What Iowans are observing this spring are likely wasps and not hornets, Lewis said.
There are two species that are active in the springtime – paper wasps and yellowjacket wasps.
Paper wasps have long, slender brown bodies. “The paper wasp is familiar to people later in the season because they’re the one that makes a nest that looks like an upside-down umbrella. It’s open and it’s hanging under the eaves of a house, or sometimes it’s tucked behind the shutters,” Lewis said.
The yellowjacket wasp is bright yellow with black markings. “They are the size and shape of honeybees. Now we don’t see a lot of those in the springtime because they’re pretty busy starting their nests, and their nests are not on structures,” Lewis said.
Yellowjacket wasps nest primarily in holes in the ground, and occasionally in wall voids, he said.
A colony is started in the springtime, it grows through the summer, and in the fall of the year, new queens are produced. Those new queens are mated and then hibernate through the year. All the other members of the colony die with the freezing weather. The queen never returns to an old nest, he said.
“What we’re seeing in April and May are those queens from last fall looking to start a new nest this spring,” Lewis said.
More queens in the spring doesn’t necessarily mean more wasps later this summer and into fall.

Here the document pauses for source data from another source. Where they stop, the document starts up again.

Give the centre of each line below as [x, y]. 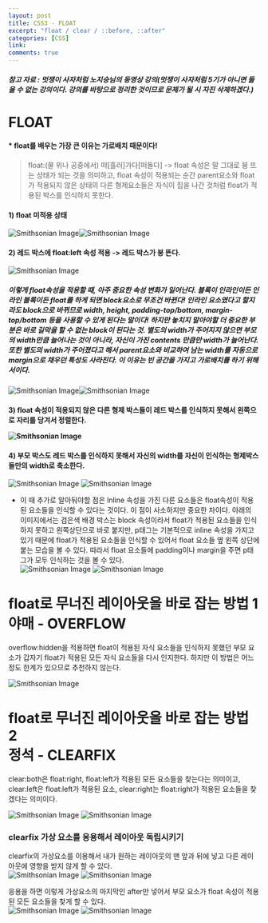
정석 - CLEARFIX [62, 755]
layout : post [30, 16]
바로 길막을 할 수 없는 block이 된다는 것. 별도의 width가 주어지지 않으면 [132, 330]
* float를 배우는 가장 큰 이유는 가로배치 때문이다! [83, 146]
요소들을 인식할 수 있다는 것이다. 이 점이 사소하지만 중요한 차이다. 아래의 [140, 510]
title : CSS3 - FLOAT [43, 23]
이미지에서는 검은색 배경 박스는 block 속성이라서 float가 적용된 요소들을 [131, 520]
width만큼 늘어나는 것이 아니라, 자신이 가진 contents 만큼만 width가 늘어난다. [138, 340]
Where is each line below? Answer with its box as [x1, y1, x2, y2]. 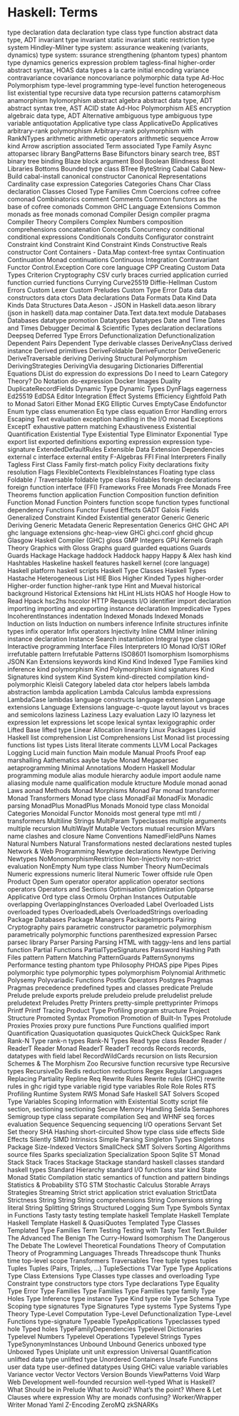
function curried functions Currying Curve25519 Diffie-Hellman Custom [7, 278, 218, 286]
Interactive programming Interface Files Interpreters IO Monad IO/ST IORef [7, 642, 227, 650]
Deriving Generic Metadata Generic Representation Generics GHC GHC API [7, 520, 230, 529]
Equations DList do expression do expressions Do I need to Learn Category [7, 369, 228, 378]
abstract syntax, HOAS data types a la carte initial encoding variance [7, 66, 210, 74]
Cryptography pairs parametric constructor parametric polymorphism [7, 922, 212, 931]
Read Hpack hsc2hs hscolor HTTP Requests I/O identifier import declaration [7, 597, 232, 605]
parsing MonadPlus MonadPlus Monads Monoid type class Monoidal [7, 801, 209, 810]
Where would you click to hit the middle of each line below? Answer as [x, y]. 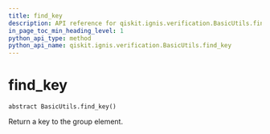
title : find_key [35, 16]
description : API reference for [62, 23]
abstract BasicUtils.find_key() [62, 107]
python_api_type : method [50, 38]
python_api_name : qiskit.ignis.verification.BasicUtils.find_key [120, 46]
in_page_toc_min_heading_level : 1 [66, 30]
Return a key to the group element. [65, 122]
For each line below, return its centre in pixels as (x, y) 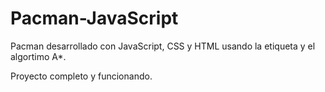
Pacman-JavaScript (94, 18)
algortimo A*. (38, 56)
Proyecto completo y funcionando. (81, 76)
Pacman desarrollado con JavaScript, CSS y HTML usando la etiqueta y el (163, 46)
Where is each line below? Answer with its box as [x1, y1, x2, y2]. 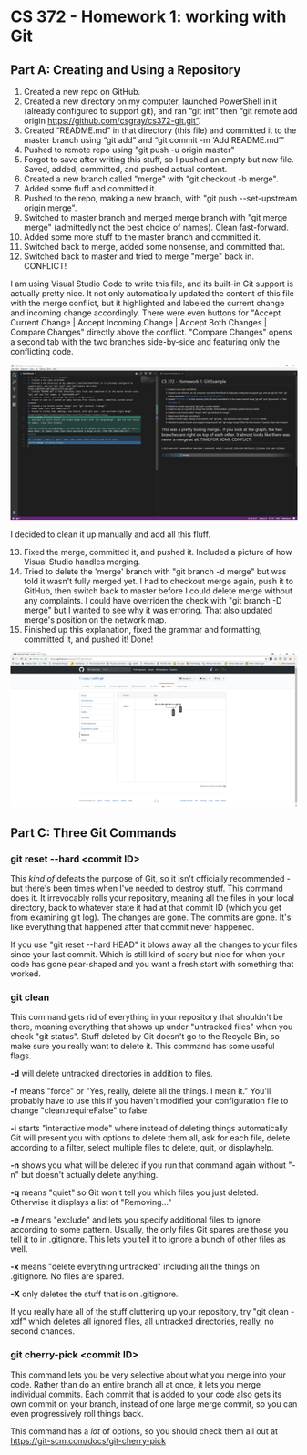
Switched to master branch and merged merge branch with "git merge [23, 212, 288, 222]
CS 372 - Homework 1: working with [10, 6, 287, 27]
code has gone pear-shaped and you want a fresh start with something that [10, 959, 294, 970]
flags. [10, 1050, 32, 1061]
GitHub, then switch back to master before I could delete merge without [23, 585, 293, 596]
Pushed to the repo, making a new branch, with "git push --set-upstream [23, 193, 298, 203]
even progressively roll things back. [10, 1408, 144, 1419]
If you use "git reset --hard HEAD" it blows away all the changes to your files [10, 939, 298, 950]

“In order for us to have wasps this fall, these foundress queens have to have good weather for getting a nest started, they have to find enough food to feed their offspring, the weather and the ecosystem has to cooperate for the wasp nest to grow and for there to be food for the expanding population, and we really can’t predict how that is going to go. There could be more wasps this fall, or not. We’ll have to just wait and see,” Lewis said.